Future developments in catheter design hold substantial promise. Enhancing the system to enable simultaneous measurement of both RV inflow and outflow volumes—as demonstrated in an encouraging early prototype—may improve the accuracy and spatial resolution of volumetric assessments. Additionally, miniaturization of the electrode array could reduce catheter stiffness, potentially facilitating safer and more efficient use in patients.

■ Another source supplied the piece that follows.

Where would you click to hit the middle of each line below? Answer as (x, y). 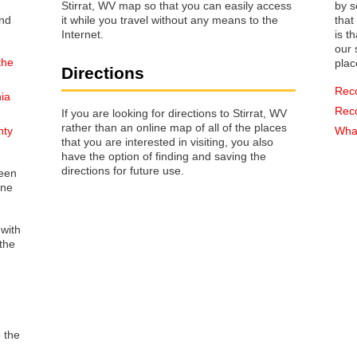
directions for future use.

Clinical feasibility studies, ideally in patients undergoing routine right heart catheterization (eg, PAH, advanced heart failure, TR), will be crucial to validate safety, reproducibility, and added value beyond current standards. Ongoing studies such as the PACCS (Pulmonary Artery Catheter in Cardiogenic Shock Study; NCT05485376), which investigates the utility of conventional PAC in acute heart failure and cardiogenic shock, are expected to further clarify its clinical role. Although this trial does not incorporate admittance-based technology, it lays the groundwork for a potential next generation of randomized studies evaluating advanced PACs like the one described by Aslam et al,3 which offer real-time RV-PV loop data. Establishing normative ranges, defining thresholds for clinical intervention, and integrating PV-loop–derived metrics into clinical algorithms represent logical extensions of the work presented here.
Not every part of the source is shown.